I also worry that this might make project accidentally unbildable by older cargos. Let’s perhaps add a warning if made use of search? Several releases later we will be able to remove it.

Similarly, as an optimization, let’s start the sequence of -/_ as specified in Cargo.toml. That is, change the meaning of bit to flipped/non-flipped, rather then minus/underscore.

Finally, let’s make he search bounded just in case, by checking if there are fewer than, say, 5 bits.
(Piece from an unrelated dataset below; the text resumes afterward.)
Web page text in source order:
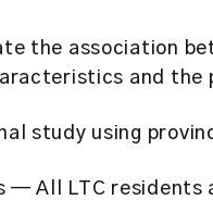
the association
and the
study using
All LTC residents

I don’t know where the test should go :)

@Eh2406
Copy link
Contributor Author

Eh2406 commented Jul 7, 2018

Responding to every point but out of order:

let’s start the sequence of -/_ as specified in Cargo.toml. That is, change the meaning of bit to flipped/non-flipped, rather then minus/underscore.

I really like this!

Exponential search is a bit troubling ...

let’s make he search bounded just in case, by checking if there are fewer than, say, 5 bits.

This is currently a panic attempted to shift with overflow, so a hard cap is better. This works well with your previous suggestion we brute force only the first N items after that it is up to you to get it right.

It might be prudent to add support for canonicalization when reading the index, that is, try to search for all underscores version first.

Sadly, I don't think this is compatible with your other suggestions.

I also worry that this might make project accidentally unbildable by older cargos.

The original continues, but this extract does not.